Accordingly, we hold that, on the facts of this case, it was not error to refuse defendant’s request to charge reckless assault as a lesser included offense of intentional assault with respect to the stabbing of Robin. Defendant should not be permitted to parlay the benefit conferred upon him by the unwarranted intoxication charge into an entitlement to an instruction for a crime which, by any reasonable view of the evidence, he did not commit. A fortiori, defendant was not entitled to a lesser included offense charge with respect to the intentional assault count (Penal Law § 120.05 [2]) involving Talaya, since he did not request such a charge and advances this argument for the first time on appeal.

Finally, we note that as defendant could not be simultaneously convicted of assault in the first degree under the third count of the indictment and the lesser included offense of assault in the second degree under the fourth count, both of the latter counts should have been deemed dismissed upon defendant’s conviction of the former. (See, People v Allen, 147 AD2d 352, lv denied 73 NY2d 1010.)

We have considered defendant’s remaining contentions and find them to be without merit. Concur Sullivan, J. P., Ross, Carro, Milonas and Ellerin, JJ.

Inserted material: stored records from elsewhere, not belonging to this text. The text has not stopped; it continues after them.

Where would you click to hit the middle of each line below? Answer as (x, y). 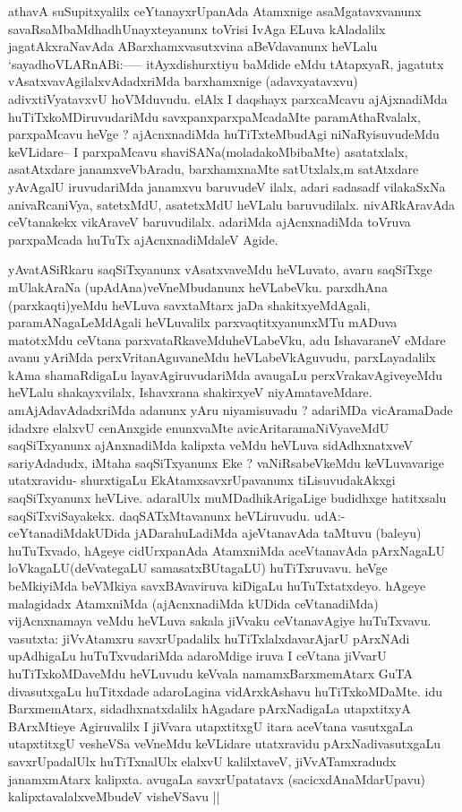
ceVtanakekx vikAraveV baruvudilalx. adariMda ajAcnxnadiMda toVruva (210, 222)
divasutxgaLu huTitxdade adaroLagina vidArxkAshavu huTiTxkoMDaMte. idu (226, 691)
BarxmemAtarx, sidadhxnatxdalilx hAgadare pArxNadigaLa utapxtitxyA (210, 708)
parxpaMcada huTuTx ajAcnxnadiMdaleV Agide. (143, 239)
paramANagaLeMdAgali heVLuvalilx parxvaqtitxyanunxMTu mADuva (203, 322)
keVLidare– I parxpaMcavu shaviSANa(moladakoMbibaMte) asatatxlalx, (208, 151)
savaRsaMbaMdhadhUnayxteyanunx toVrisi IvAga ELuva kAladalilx (197, 28)
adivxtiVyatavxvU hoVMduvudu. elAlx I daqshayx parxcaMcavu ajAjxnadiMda (228, 98)
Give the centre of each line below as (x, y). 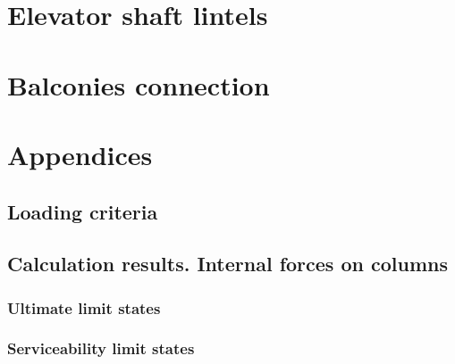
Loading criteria (83, 211)
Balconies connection (139, 84)
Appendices (80, 154)
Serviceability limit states (101, 348)
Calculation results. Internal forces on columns (227, 264)
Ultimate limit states (84, 307)
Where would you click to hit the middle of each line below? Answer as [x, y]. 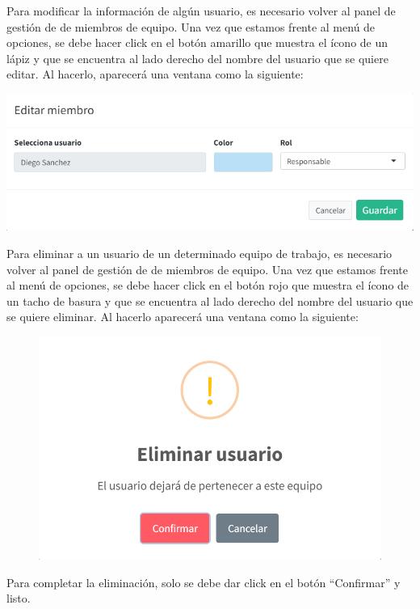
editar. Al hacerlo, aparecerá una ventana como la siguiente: [155, 74]
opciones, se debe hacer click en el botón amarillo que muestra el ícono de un [197, 42]
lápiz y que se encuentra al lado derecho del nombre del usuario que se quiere [197, 58]
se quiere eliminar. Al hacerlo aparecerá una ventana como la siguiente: [183, 317]
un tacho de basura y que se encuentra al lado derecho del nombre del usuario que [210, 300]
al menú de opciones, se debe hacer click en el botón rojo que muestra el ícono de [208, 285]
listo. [19, 598]
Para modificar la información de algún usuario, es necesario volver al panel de [201, 11]

No portion of the statement should have been admitted. As the prosecutor argued in seeking to keep this evidence from the jury, the social worker’s notes and testimony regarding her conversation with Robin were confidential communications protected from disclosure by CPLR 4508 (a). (See, People v Tissois, 72 NY2d 75, 78.) In addition, although the notation in the report indicating that Robin described defendant’s condition at the time of the attack as a "drunken, jealous rage” would have, were it not for the privilege, been admissible as a prior inconsistent statement to impeach Robin’s testimony (see, Richardson, Evidence § 502, at 488 [Prince 10th ed]), but not for its truth (id., § 501, at 487), the remainder of the social worker’s notes constituted inadmissible hearsay and not, as defense counsel argued at trial, a past recollection recorded. (See, Richardson, Evidence § 471, at 462.)